Scientists at the Jülich Research Center (Forschungszentrum Jülich), in Germany, are developing a 3D multi-modal model of the human brain. They do this by analysing thousands of ultrathin histological brain slices using microscopes and advanced image analysis methods — and then reconstructing these slices into a 3D computer model.

Analysing and registering high-resolution 2D image data into a 3D reconstruction is both data and compute-intensive. To process this data as fast as possible the Julich researchers are using Jülich’s JURON supercomputer – one of two pilot systems delivered by IBM and NVIDIA to the Jülich Research Center.

The Juron cluster is composed of 18 IBM Minsky servers, each with four Tesla P100 GPU accelerators with NVIDIA NVLink interconnect technology.

Deep learning drives product innovation across the industry

Hewlett Packard Enterprise was also keen to get in on the AI action as the company launched the HPE Apollo 10 Series.

HPE Apollo 10 Series is a new platform, optimised for entry level Deep Learning and AI applications. The HPE Apollo sx40 System is a 1U dual socket Intel Xeon Gen10 server with support for up to 4 NVIDIA Tesla SXM2 GPUs with NVLink.  The HPE Apollo pc40 System is a 1U dual socket Intel Xeon Gen10 server with support for up to 4 PCIe GPU cards.

‘Today, customer’s HPC requirements go beyond superior performance and efficiency,’ said Bill Mannel, vice president and general manager, HPC and AI solutions, Hewlett Packard Enterprise. ‘They are also increasingly considering security, agility and cost control. With today’s announcements, we are addressing these considerations and delivering optimised systems, infrastructure management, and services capabilities that provide A New Compute Experience.’

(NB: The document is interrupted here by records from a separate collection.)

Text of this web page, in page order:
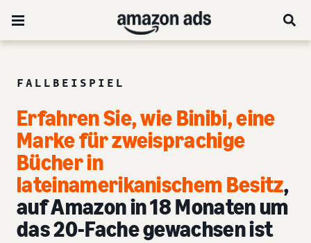
FALLBEISPIEL
Erfahren Sie, wie Binibi, eine
Marke für zweisprachige
Bücher in
lateinamerikanischem Besitz,
auf Amazon in 18 Monaten um
das 20-Fache gewachsen ist

Collaboration to drive AI performance

Mellanox announced that it is optimising its existing technology to help accelerate deep learning performance. The company announced that deep learning frameworks such as TensorFlow, Caffe2, Microsoft Cognitive Toolkit, and Baidu PaddlePaddle can now leverage Mellanox’ smart offloading capabilities to increase performance and, the company claims, provide near-linear scaling across multiple AI servers.

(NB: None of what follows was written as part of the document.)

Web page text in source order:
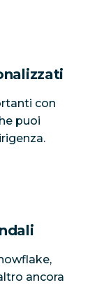
con
puoi
ancora
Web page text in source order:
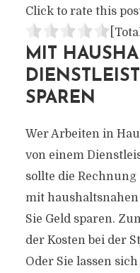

The Mellanox announcement highlights the work of the company to ensure its products can meet the requirements of users running deep learning workloads but it also demonstrates Mellanox’ willingness to work with partners, such as Nvidia, to further increase performance and integration of their individual technologies.

‘Advanced deep neural networks depend upon the capabilities of smart interconnect to scale to multiple nodes, and move data as fast as possible, which speeds up algorithms and reduces training time,’ said Gilad Shainer, vice president of marketing at Mellanox Technologies. ‘By leveraging Mellanox technology and solutions, clusters of machines are now able to learn at a speed, accuracy, and scale that push the boundaries of the most demanding cognitive computing applications.’

One of the key points of this announcement is that Mellanox is working with partners to ensure that deep learning frameworks and hardware (such as Nvidia GPUs) are compatible with Mellanox interconnect fabric to help promote the use of Mellanox networking solutions to AI/deep learning users.

More information was provided by Duncan Poole, director of platform alliances at NVIDIA: ‘Developers of deep learning applications can take advantage of optimised frameworks and NVIDIA’s upcoming NCCL 2.0 library which implements native support for InfiniBand verbs and automatically selects GPUDirect RDMA for multi-node or NVIDIA NVLink when available for intra-node communications.’